# [Exercise goal]
In the data below, set down exactly the lines from the one containing "be open. We say (121, 346, 189, 361)" up to and including the one containing "Barcode scanners can". Leave the pictures out.

[Extracted data entries]
Start of Block

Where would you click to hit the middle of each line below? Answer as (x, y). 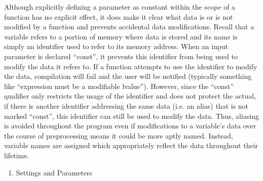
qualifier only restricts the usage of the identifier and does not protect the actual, (130, 96)
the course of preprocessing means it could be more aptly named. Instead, (119, 135)
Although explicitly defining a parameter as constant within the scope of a (120, 7)
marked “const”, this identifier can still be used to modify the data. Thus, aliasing (131, 116)
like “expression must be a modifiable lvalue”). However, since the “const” (119, 86)
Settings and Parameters (54, 172)
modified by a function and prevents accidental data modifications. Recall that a (129, 27)
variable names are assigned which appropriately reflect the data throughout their (131, 145)
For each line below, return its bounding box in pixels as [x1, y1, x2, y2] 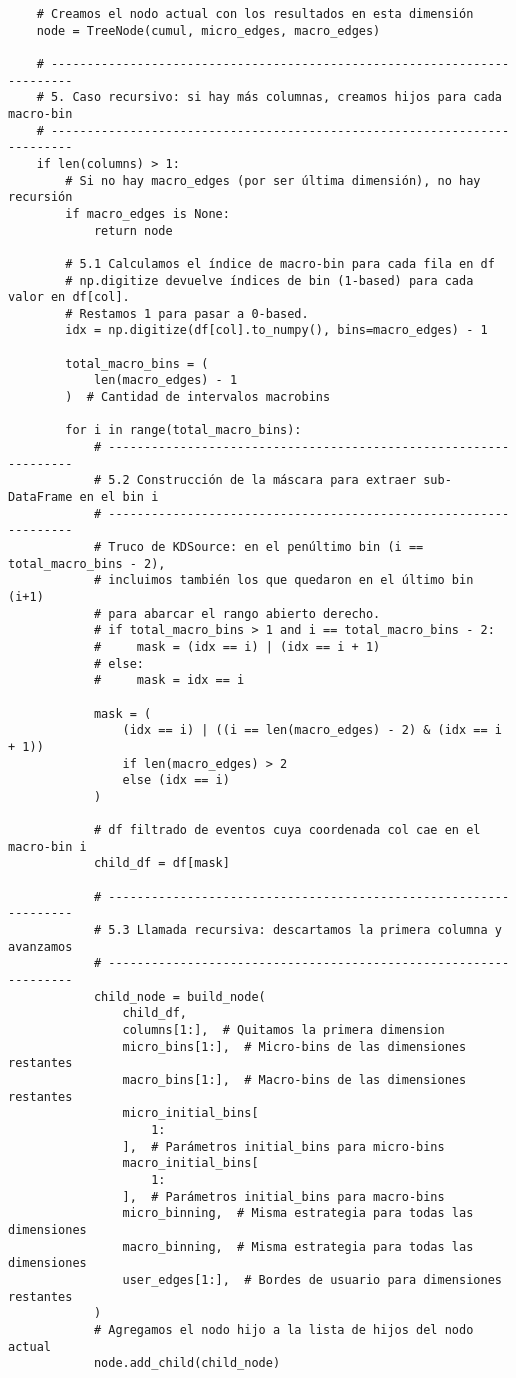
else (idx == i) [122, 773, 230, 788]
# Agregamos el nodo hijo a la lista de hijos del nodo [93, 1322, 474, 1337]
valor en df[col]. [8, 290, 130, 305]
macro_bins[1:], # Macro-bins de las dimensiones [122, 1073, 467, 1087]
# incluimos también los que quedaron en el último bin [93, 573, 474, 588]
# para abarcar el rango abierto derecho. [93, 606, 381, 621]
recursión [8, 190, 73, 205]
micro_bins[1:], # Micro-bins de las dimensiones [122, 1039, 467, 1054]
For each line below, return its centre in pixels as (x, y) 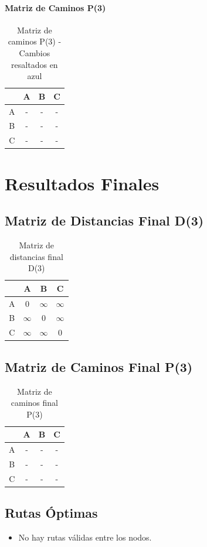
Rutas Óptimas (51, 513)
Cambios (35, 52)
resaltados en (35, 64)
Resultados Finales (82, 183)
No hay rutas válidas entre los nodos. (85, 537)
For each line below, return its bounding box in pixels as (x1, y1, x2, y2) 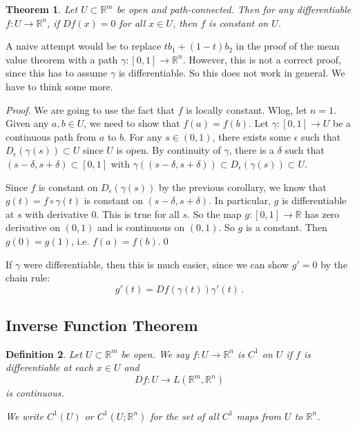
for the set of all (150, 408, 219, 423)
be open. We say (121, 346, 189, 361)
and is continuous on (97, 220, 185, 235)
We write (6, 408, 44, 423)
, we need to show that (84, 116, 180, 130)
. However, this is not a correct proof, (182, 52, 341, 66)
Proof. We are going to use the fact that (6, 102, 175, 117)
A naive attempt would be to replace (6, 39, 162, 53)
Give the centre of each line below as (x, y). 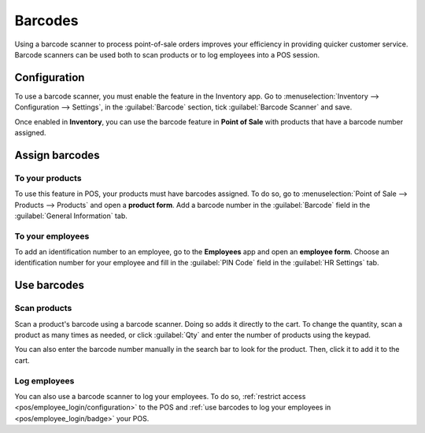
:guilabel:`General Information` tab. (71, 216)
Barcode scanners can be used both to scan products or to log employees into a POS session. (167, 54)
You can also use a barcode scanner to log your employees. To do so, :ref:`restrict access (160, 396)
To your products (48, 178)
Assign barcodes (57, 155)
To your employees (52, 236)
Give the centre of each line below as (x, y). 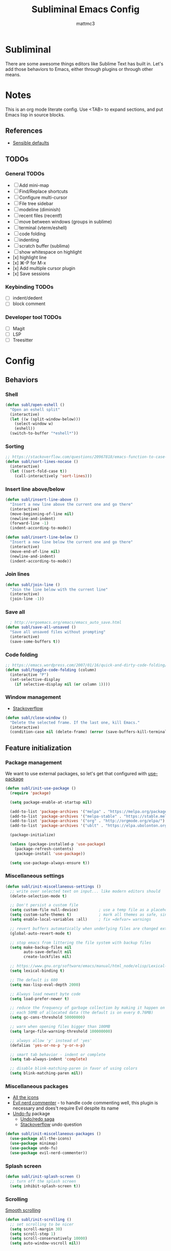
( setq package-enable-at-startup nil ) (51, 802)
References (24, 131)
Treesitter (23, 340)
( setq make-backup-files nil (41, 947)
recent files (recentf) (41, 216)
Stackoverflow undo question (51, 1124)
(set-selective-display (35, 679)
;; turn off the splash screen (43, 1181)

End of Block

# [Result below]
be open. We say (121, 346, 189, 361)
and is continuous on (97, 220, 185, 235)
We write (6, 408, 44, 423)
, we need to show that (84, 116, 180, 130)
. However, this is not a correct proof, (182, 52, 341, 66)
Proof. We are going to use the fact that (6, 102, 175, 117)
A naive attempt would be to replace (6, 39, 162, 53)
Give the centre of each line below as (x, y). 
:guilabel:`General Information` tab. (71, 216)
Barcode scanners can be used both to scan products or to log employees into a POS session. (167, 54)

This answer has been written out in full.